Against this, the pessimistic economists point to the impact that reduced customer spending from higher home payments and reduced home equity (thanks to substantial drops in home prices) will have on the economy. However, as one economist noted at a recent commercial real estate event, the economy was already moving out of the “consumer spending” phase and into the “business expansion” phase and is not as dependent on consumers to keep it going. He mentioned that the “massive” drops in the number of home sales are just returning us to what were considered great levels prior to the boom (i.e. we have been spoiled). Also, people need to be in fear of losing their jobs and not see their income growing to really cut back on spending. Neither of these is the case and the Conference Board recently reported that consumer confidence is at a six-year high.

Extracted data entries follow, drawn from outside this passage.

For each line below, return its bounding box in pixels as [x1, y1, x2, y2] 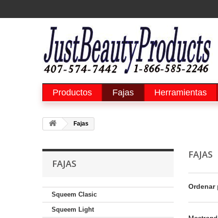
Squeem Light [52, 206, 94, 213]
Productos [53, 88, 92, 97]
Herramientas [154, 88, 207, 97]
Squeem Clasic [52, 191, 97, 198]
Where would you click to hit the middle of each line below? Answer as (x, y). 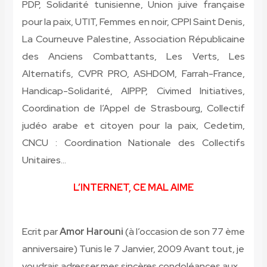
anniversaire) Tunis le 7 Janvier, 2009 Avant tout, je (133, 249)
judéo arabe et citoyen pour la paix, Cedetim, (133, 126)
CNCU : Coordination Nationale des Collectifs (133, 143)
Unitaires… (46, 160)
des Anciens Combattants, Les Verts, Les (133, 57)
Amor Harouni (91, 232)
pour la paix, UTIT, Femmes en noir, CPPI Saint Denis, (133, 22)
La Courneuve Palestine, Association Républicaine (133, 39)
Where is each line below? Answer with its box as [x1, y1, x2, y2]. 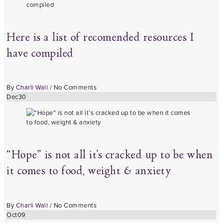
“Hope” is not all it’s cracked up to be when [6, 147, 213, 164]
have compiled [6, 45, 74, 62]
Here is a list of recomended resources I [6, 29, 194, 46]
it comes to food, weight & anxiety [6, 163, 171, 180]
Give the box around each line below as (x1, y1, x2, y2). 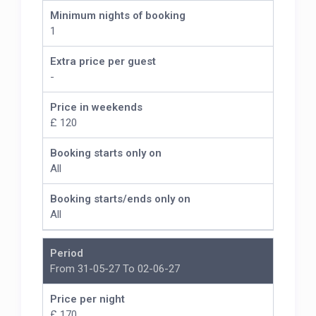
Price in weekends (50, 101, 143, 114)
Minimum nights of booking (50, 9, 186, 23)
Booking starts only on (50, 147, 162, 160)
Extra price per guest (50, 55, 157, 68)
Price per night (50, 293, 126, 306)
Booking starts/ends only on (50, 193, 191, 206)
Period (50, 247, 84, 260)
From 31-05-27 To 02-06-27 (50, 262, 181, 276)
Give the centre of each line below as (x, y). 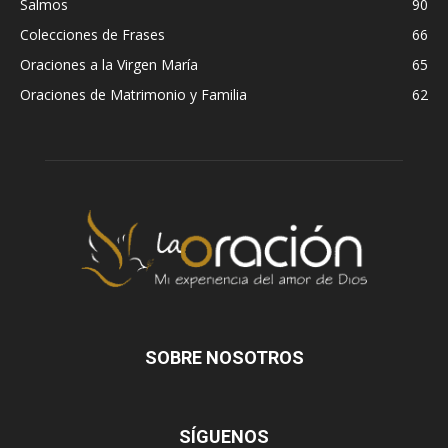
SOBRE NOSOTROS (224, 358)
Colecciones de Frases (92, 35)
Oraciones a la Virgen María (109, 65)
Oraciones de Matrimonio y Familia (133, 95)
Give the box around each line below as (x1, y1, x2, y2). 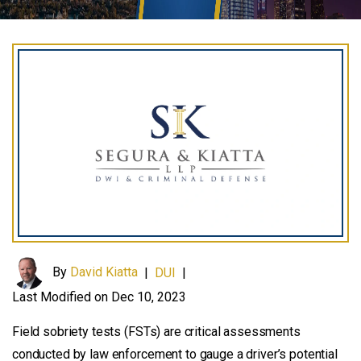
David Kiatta (70, 263, 138, 280)
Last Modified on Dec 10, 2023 (12, 288, 186, 305)
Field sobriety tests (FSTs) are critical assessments (12, 323, 301, 339)
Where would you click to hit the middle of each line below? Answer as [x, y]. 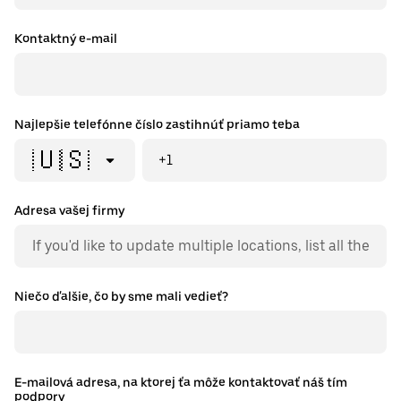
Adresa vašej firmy [69, 211]
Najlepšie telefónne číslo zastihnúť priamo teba [157, 125]
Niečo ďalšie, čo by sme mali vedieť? [121, 297]
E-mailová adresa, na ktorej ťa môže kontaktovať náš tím [181, 383]
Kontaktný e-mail [66, 39]
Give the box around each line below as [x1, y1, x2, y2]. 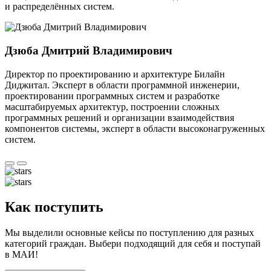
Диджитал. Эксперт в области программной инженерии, [5, 79, 240, 90]
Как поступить [5, 199, 103, 215]
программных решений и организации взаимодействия [5, 112, 234, 123]
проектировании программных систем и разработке [5, 90, 220, 101]
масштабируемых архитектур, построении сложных [5, 101, 220, 112]
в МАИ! [5, 249, 38, 260]
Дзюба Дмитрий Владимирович [5, 44, 172, 57]
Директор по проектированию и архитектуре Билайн [5, 68, 225, 79]
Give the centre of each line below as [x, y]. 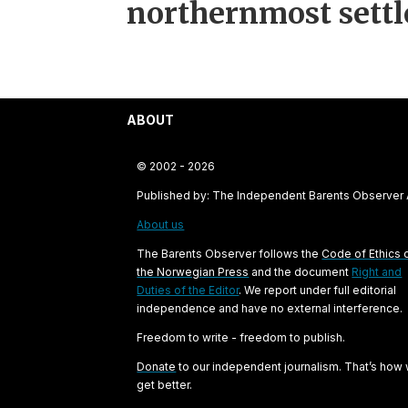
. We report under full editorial [318, 290]
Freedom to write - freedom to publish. [241, 337]
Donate [157, 366]
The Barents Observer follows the [229, 253]
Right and [377, 271]
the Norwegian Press [193, 271]
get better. [165, 384]
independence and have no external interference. [270, 308]
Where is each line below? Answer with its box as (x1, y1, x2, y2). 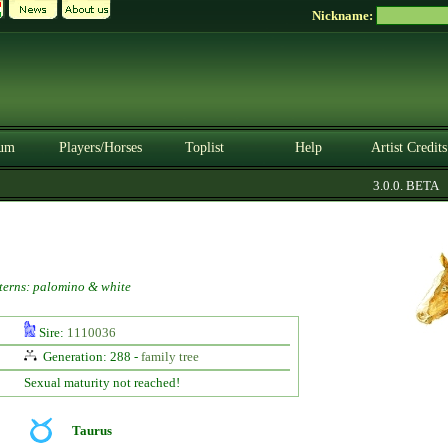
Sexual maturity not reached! (23, 375, 180, 390)
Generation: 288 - (39, 349, 141, 364)
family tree (140, 349, 199, 364)
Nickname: (312, 8, 376, 23)
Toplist (184, 140, 224, 155)
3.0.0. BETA (356, 178, 425, 193)
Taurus (72, 423, 112, 438)
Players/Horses (58, 140, 142, 155)
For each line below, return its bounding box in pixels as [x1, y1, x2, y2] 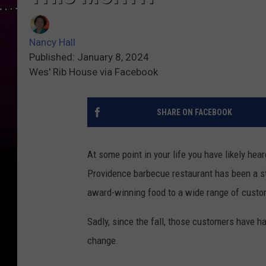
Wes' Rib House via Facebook [29, 66, 158, 78]
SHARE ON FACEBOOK [156, 107, 232, 118]
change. [87, 235, 119, 247]
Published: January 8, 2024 [29, 51, 149, 64]
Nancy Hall [29, 36, 75, 49]
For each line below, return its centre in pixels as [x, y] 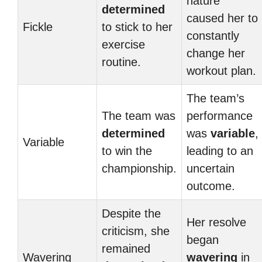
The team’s [216, 98]
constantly [213, 36]
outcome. [211, 186]
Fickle [38, 27]
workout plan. [221, 71]
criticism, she [136, 231]
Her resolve [216, 222]
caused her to [222, 18]
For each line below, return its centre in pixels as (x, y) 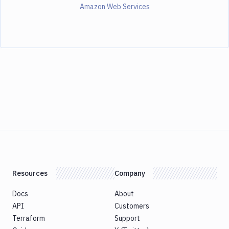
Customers (132, 206)
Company (130, 173)
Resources (30, 173)
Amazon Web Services (114, 6)
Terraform (29, 218)
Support (127, 218)
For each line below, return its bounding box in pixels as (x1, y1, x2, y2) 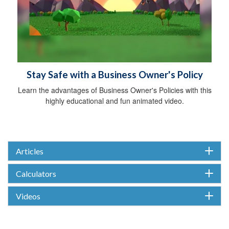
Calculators (16, 168, 56, 178)
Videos (16, 191, 40, 201)
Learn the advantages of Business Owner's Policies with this (17, 84, 212, 95)
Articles (16, 146, 43, 156)
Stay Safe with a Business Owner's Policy (26, 68, 203, 80)
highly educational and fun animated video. (45, 95, 184, 106)

What does all of this mean for your business? If we follow the path of the optimistic economists as I expect we will, this means that everyone is going to be forced to live with a spike in the cost of money for the short-term (probably three to six months) and real difficulty finding funding for less-than-perfect-credit businesses or higher-risk ventures until the markets calm themselves.
Deals that were tough to do two months ago may not even get out the loan officer’s in-box and even the easier deals will take longer to fund. Lenders will want to prove to their investors that they are doing all necessary due diligence and will be sure to tighten their standards. It will be more important than ever to prepare a good, clean package that contains no surprises.
As the market corrects in the long-term, there will be more news of sub-prime loan delinquencies in 2008 as another $500 billion+ of “teaser-rate” loans reset to market and it would not be surprising to hear that a few hedge funds and private equity firms have closed shop. However, these are now known problems and, unless there are more surprises, the market will adjust for them in advance.
You can expect interest rates to be higher than they were prior to the sub-prime problem on average (it is more likely that lenders and investors will price more appropriately for risk) and that the more stringent lending requirements will remain in place. It will mean a need to plan further ahead as deals will take longer to fund. The tougher deals will be possible, but they will pay more of a risk premium and face much more attention than many in that market have been accustomed to receiving.
However, we should move out of this “liquidity squeeze” and good deals with good packages will continue to move forward, albeit with a bit more scrutiny.